Kyrgios motiva Alcaraz: “Vinci, organizzo io la festa”

Nick Kyrgios sembra aver trovato un nuovo “campo” di interesse, lontano dalle linee del singolare e del doppio. Il rapporto dell’australiano con il tennis continua a mostrare crepe, e gli Australian Open 2026 ne sono l’ennesima conferma: dopo aver declinato l’invito a partecipare al tabellone di singolare, Kyrgios ha rinunciato anche ai tornei di doppio maschile e misto, dove avrebbe giocato al fianco di Leylah Fernandez. Al momento, almeno a parole, il suo impegno sembra tutto rivolto a un progetto particolare: organizzare feste, e in particolare quella per Carlos Alcaraz, qualora lo spagnolo dovesse conquistare per la prima volta il titolo a Melbourne.

Il curioso episodio è avvenuto subito dopo la vittoria di Alcaraz su Corentin Moutet. Come riportato da The Age, i due si sono incontrati in un’area riservata della Rod Laver Arena, dedicata a giocatori, team e staff dell’Australian Open. Lì Kyrgios si è rivolto al numero uno del mondo con parole inusuali per il contesto: “Sei il mio giocatore preferito”. Alcaraz, visibilmente sorpreso, ha replicato: “Davvero?”. E Kyrgios non si è fermato: “Devi vincere il torneo, così potremo fare festa tutta la notte”. A quel punto l’australiano ha aggiunto la ciliegina sulla torta: “Organizzo io la festa”, chiarendo che l’iniziativa non sarebbe stata solo un semplice augurio.

Il legame tra Kyrgios e le feste non è certo una novità. Subito dopo l’eliminazione dal doppio misto, il tennista era stato pizzicato in una discoteca, ribadendo la sua immagine di giocatore fuori dagli schemi. Già lo scorso luglio, alla vigilia della finale di Wimbledon, Kyrgios aveva parlato di Alcaraz e del suo rapporto con distrazioni extra-campo: aveva indicato Jannik Sinner come favorito proprio per motivi di concentrazione, sottolineando come “Carlos ama troppo le feste e le ragazze. È il suo unico problema. Sinner, invece, sarà più concentrato: forse avrà una carriera migliore”.
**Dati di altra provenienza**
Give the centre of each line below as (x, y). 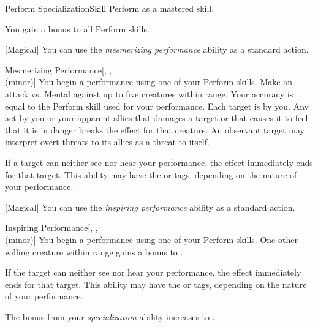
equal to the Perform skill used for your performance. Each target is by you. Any (157, 106)
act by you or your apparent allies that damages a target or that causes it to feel (157, 118)
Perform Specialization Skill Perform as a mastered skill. (110, 8)
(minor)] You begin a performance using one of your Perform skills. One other (151, 239)
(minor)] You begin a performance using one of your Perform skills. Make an (149, 82)
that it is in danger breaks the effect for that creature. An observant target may (155, 130)
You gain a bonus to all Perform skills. (77, 28)
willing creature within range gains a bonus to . (94, 251)
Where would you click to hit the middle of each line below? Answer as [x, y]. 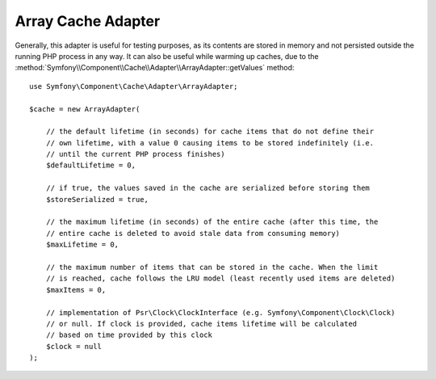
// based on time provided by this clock [129, 335]
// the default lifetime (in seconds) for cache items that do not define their [210, 132]
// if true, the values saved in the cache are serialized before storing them [208, 188]
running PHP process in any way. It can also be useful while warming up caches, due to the [167, 56]
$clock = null [74, 346]
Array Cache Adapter [88, 21]
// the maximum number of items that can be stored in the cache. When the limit [212, 267]
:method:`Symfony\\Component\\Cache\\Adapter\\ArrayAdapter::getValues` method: [155, 68]
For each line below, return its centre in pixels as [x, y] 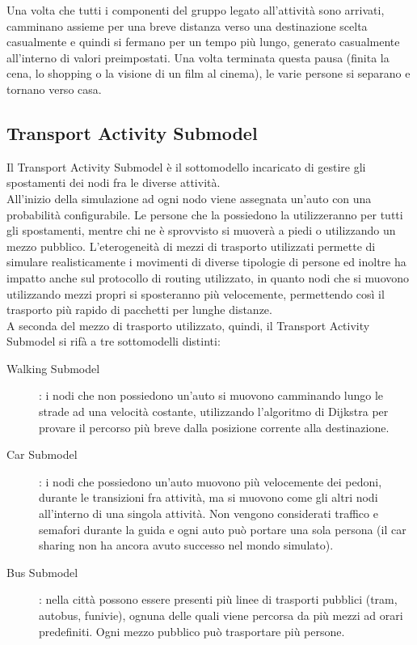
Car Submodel [42, 454]
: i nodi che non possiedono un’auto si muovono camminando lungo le [211, 395]
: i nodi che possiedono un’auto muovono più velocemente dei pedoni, [211, 481]
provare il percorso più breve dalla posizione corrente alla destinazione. [214, 427]
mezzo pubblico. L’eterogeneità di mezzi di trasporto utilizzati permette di [191, 246]
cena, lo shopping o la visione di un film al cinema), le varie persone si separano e [208, 73]
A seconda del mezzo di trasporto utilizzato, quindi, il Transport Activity [188, 325]
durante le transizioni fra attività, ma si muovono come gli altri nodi [208, 497]
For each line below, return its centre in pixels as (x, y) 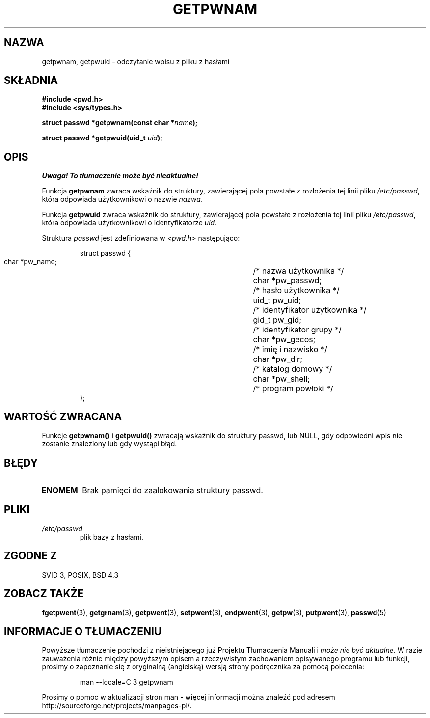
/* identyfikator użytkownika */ (310, 310)
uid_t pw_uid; (277, 300)
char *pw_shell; (282, 379)
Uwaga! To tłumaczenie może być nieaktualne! (120, 176)
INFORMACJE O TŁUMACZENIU (83, 631)
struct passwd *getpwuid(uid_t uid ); (102, 138)
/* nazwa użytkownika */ (298, 271)
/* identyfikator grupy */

Ora, a Melbourne, il destino del giovane spagnolo sarà deciso sul campo, e solo i risultati potranno confermare se Kyrgios avrà davvero la possibilità di trasformarsi in organizzatore ufficiale della celebrazione. Tra chiacchiere, sorrisi e champagne, l’australiano continua a costruire la sua narrativa parallela al torneo, dimostrando che, per lui, il tennis è tanto spettacolo quanto gioco. La festa è ancora tutta da guadagnare, e l’ultima parola spetta sempre al campo..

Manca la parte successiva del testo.